■ Assignment
Using the data below, set down every line from the one containing "添了兩疋白鷳紵絲、兩疋京段、五十兩銀子，謝了龍野錢公了。」伯爵道：「哥，你 [6, 557, 406, 574]" through the one containing "hss_01_0401.html [79, 5, 138, 14]", inclusive and unchanged. Pictures are to be skipped.

■ Data to use
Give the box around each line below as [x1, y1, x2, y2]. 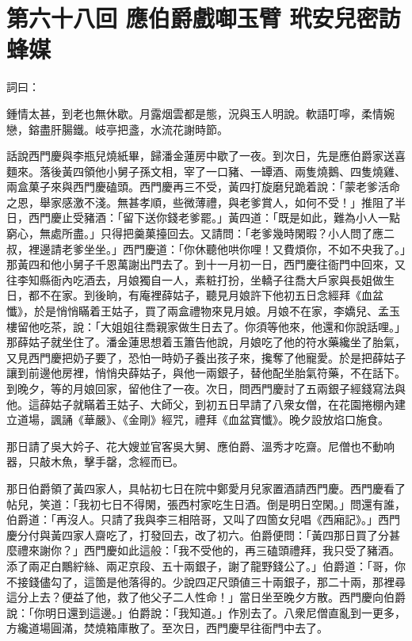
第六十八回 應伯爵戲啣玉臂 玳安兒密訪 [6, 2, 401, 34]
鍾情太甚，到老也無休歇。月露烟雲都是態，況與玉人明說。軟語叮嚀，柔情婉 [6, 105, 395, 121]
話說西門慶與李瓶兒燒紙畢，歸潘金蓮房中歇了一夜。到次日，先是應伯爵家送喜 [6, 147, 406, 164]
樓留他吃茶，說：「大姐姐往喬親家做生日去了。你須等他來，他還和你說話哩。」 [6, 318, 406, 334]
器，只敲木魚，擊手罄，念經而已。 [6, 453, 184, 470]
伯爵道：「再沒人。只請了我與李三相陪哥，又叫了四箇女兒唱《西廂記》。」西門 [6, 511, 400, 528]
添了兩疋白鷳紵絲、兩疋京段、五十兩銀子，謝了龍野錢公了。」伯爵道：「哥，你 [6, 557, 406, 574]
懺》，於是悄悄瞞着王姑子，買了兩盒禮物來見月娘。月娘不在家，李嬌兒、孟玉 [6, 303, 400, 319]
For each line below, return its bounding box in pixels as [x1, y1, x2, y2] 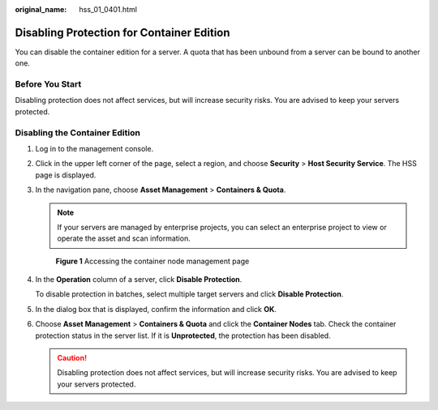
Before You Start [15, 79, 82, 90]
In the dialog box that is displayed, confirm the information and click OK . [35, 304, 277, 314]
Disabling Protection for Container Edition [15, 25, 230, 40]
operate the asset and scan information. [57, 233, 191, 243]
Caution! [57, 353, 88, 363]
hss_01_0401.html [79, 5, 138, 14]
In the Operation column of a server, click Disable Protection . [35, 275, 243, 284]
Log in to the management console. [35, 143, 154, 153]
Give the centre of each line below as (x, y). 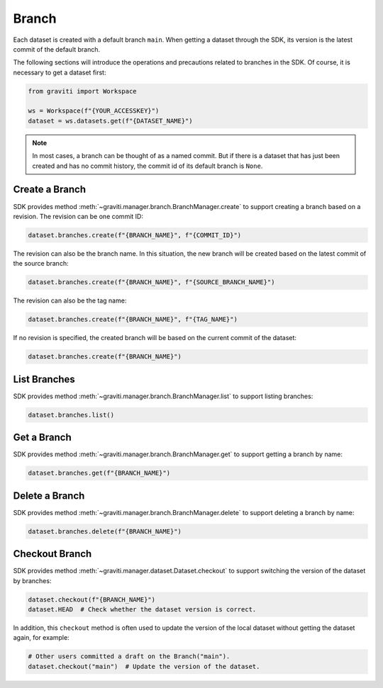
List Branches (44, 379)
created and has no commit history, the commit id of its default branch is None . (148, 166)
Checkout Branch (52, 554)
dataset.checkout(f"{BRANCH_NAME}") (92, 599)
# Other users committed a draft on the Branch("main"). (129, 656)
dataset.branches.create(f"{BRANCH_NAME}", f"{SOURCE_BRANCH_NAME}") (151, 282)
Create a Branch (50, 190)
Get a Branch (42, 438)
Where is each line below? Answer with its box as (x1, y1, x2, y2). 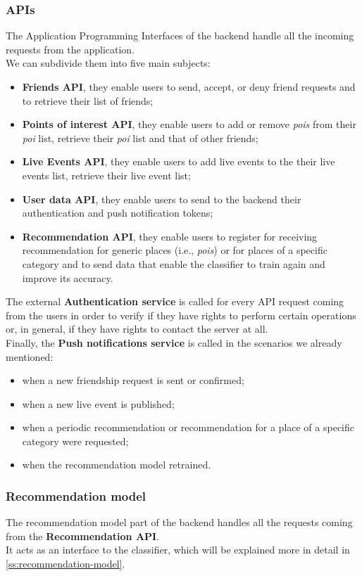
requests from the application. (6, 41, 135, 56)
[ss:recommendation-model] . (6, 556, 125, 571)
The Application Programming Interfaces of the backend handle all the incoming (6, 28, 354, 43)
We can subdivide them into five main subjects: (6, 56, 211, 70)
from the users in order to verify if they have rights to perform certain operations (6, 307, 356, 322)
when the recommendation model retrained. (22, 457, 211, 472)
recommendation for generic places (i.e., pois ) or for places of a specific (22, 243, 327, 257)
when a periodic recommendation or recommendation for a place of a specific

■ Written reply
添了兩疋白鷳紵絲、兩疋京段、五十兩銀子，謝了龍野錢公了。」伯爵道：「哥，你 [6, 557, 406, 574]
懺》，於是悄悄瞞着王姑子，買了兩盒禮物來見月娘。月娘不在家，李嬌兒、孟玉 [6, 303, 400, 319]
For each line below, return its bounding box in pixels as [x1, y1, x2, y2] 
Before You Start [15, 79, 82, 90]
In the dialog box that is displayed, confirm the information and click OK . [35, 304, 277, 314]
Disabling Protection for Container Edition [15, 25, 230, 40]
operate the asset and scan information. [57, 233, 191, 243]
Caution! [57, 353, 88, 363]
hss_01_0401.html [79, 5, 138, 14]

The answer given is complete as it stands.